YOUR OBJECTIVE - Write out every entry, unchanged. Skip any picture.

INFORMATION SUPPLIED -
****************************************

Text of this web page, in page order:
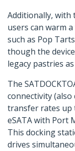
Additionally, with
users can warm
such as Pop
though the
legacy pastries
The
connectivity (also
transfer rates up
eSATA with Port
This docking
drives
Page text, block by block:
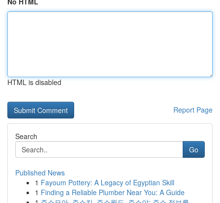
HTML is disabled
Report Page
Search
Go
Published News
1 Fayoum Pottery: A Legacy of Egyptian Skill
1 Finding a Reliable Plumber Near You: A Guide

****************************************

YOUR RESPONSE -
Text of this web page, in page order:
Additionally, with
users can warm
such as Pop
though the
legacy pastries
The
connectivity (also
transfer rates up
eSATA with Port
This docking
drives
Page text, block by block:
HTML is disabled
Report Page
Search
Go
Published News
1 Fayoum Pottery: A Legacy of Egyptian Skill
1 Finding a Reliable Plumber Near You: A Guide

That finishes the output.